Filters
where()
Filters select a subset of the rows in a table. Given a filter, a table will (usually) return a table like itself, but having only the rows that pass the filter criteria.
The main methods for applying filters are:
Table t = table.where(aSelection);
Column x = column.where(aSelection);
which includes all rows for which the filter returns true. And
table.dropWhere(aSelection)
which excludes all rows for which the filter returns true.
As you can see, for any given selection dropWhere() returns the complement of the records returned by where().
There are several other methods like where to explore. Before digging into table filters, though, we should look Selections, and at the column filters table filters build on.
Key point: One way that where() in tablesaw differs from the where clause in SQL, is that Tablesaw always returns records in the order they appear in the original column or table. This can be used to good advantage when working with time-series data.
Selections
Both columns and tables are filtered using selections. A selection is a logical bitmap (like a boolean array) with an entry for each element in the column. For any given element, if the corresponding bitmap entry is “true”, the element is included in the result.
Here’s what you need to know about selections.
- Selections are like bitmaps, in which ‘true’ means include ‘include the corresponding value(s)’ in the result.
- They’re usually applied to columns, but are used to filter tables as well
- Columns have many built-in selection methods
- Any operation that returns an appropriately-sized bitmap can be used
- You can write your own selection methods
- Selections are readily combined, using their and(), or(), and andNot().

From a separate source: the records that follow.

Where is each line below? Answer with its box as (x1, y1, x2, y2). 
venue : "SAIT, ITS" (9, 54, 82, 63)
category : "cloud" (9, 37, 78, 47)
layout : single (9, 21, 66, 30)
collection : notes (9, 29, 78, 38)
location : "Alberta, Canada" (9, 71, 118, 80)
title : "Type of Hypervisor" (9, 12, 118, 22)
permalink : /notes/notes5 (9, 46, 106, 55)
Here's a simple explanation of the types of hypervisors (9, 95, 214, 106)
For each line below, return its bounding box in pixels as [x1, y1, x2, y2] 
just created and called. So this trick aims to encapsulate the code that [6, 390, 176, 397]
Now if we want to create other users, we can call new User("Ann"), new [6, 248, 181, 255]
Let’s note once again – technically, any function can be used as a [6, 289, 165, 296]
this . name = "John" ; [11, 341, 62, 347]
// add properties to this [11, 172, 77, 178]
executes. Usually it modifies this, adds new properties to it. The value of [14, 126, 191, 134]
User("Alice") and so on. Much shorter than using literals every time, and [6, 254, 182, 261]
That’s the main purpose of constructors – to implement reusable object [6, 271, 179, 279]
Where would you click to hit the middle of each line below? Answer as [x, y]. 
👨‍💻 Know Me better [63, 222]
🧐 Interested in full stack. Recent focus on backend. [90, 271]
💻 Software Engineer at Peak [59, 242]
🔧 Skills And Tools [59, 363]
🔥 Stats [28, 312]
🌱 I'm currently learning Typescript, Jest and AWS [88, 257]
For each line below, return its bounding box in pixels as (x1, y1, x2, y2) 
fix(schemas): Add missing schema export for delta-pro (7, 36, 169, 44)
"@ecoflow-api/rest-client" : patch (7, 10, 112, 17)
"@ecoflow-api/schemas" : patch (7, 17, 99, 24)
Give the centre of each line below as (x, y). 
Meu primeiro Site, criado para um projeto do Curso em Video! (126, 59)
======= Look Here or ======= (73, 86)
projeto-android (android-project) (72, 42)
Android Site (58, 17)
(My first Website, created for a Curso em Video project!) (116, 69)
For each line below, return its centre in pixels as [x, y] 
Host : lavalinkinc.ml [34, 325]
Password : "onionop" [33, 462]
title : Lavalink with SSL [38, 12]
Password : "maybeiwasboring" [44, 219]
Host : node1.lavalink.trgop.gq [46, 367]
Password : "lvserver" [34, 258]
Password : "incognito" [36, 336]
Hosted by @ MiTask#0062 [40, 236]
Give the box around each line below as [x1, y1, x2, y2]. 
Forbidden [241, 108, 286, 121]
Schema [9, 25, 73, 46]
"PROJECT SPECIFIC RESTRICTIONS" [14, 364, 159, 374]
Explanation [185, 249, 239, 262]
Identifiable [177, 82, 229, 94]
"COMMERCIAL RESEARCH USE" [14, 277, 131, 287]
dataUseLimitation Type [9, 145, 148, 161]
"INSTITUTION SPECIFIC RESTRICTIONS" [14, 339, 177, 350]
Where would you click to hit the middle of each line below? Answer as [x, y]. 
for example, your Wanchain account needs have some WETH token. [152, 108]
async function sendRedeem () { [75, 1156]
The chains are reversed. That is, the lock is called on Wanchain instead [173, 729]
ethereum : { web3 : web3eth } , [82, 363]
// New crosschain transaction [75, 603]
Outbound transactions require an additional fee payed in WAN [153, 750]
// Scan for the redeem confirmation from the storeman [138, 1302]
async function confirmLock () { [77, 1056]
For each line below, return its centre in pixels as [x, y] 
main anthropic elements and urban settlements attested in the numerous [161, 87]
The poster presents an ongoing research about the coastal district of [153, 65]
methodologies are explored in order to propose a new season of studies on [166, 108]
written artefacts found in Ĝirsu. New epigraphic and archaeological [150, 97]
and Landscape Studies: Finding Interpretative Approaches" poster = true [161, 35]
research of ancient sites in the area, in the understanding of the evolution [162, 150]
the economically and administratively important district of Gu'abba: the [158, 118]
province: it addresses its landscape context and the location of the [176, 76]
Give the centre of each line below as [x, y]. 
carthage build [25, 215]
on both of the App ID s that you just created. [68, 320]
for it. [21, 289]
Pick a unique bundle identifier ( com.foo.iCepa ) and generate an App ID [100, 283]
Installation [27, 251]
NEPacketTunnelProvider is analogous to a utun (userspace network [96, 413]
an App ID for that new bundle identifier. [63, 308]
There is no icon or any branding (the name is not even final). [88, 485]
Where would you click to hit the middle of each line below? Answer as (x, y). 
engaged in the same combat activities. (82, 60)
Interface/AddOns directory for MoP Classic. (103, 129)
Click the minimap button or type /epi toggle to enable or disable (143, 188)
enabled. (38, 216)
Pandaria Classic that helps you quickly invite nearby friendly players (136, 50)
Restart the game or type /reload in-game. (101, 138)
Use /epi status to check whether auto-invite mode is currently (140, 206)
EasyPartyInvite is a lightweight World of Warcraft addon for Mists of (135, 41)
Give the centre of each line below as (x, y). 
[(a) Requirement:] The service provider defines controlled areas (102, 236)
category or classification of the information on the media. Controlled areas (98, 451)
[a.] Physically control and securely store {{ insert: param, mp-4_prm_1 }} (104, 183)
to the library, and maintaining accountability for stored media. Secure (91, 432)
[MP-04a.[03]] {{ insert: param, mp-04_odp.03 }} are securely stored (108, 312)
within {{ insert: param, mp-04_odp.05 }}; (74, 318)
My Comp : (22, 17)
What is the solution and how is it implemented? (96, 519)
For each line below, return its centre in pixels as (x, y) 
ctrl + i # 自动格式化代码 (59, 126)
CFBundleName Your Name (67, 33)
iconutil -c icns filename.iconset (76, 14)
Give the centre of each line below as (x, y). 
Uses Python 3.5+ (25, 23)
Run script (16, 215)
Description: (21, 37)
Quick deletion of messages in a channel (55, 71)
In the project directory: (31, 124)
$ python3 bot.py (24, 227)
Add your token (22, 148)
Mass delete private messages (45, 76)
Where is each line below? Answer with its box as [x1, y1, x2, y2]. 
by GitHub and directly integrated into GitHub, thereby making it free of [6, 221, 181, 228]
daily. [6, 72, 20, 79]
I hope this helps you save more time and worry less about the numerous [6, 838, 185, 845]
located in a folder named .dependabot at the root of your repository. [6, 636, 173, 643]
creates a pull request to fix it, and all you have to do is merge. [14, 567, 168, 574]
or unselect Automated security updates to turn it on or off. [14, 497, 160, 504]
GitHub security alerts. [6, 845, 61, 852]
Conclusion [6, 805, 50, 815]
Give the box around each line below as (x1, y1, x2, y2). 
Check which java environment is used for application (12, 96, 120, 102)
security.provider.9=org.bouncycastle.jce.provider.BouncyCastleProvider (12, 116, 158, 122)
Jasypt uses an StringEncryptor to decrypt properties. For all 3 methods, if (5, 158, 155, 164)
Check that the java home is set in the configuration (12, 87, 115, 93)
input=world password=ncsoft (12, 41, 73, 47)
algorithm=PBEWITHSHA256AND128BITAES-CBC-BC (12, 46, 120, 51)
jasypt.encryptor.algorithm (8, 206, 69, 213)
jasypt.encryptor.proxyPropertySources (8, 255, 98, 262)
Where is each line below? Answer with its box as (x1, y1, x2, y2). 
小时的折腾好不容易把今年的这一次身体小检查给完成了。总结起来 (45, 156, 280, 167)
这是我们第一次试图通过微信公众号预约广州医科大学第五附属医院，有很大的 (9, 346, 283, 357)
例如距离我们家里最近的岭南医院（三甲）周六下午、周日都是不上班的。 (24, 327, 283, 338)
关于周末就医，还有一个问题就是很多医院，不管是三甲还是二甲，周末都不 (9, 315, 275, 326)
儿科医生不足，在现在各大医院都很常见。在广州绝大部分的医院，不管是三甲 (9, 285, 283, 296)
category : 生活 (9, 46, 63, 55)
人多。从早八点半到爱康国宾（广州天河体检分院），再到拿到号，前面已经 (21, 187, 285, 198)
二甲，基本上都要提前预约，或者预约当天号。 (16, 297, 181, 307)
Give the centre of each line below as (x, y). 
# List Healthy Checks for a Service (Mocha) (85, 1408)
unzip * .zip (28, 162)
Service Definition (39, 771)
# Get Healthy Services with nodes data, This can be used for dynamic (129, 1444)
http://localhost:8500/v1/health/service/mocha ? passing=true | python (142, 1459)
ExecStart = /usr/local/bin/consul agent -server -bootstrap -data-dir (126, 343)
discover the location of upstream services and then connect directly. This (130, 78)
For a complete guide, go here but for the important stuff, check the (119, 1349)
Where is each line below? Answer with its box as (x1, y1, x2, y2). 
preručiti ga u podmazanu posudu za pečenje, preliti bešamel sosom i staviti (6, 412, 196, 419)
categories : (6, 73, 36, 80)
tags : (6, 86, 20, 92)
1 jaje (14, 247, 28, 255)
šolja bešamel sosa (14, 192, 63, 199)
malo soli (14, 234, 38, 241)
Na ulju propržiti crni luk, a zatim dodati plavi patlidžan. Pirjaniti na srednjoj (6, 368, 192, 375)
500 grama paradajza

Lets take a look at each of these.
Applying Selections to columns
Imagine a student table with a column named “birth date” and that we want to find all the birth dates in the year 2011. It turns out that this is easy to do, because there is a built in method (isInYear(anInt)) for that.
DateColumn bd = student.dateColumn("birth date");
Selection bdYear = bd.isInYear(2011);
Lets say that column bd contains these values:
Jan 22, 2011
April 14, 2010
March 9, 2011
August 4, 2010
The selection bdYear above contains 1, 0, 1, 0, since the first and third birth dates in the column are in year 2011 and the others are not.
To return a DateColumn containing birth dates in 2011, we could apply the selection to bd using the where() method, and passing the selection bdYear as an argument.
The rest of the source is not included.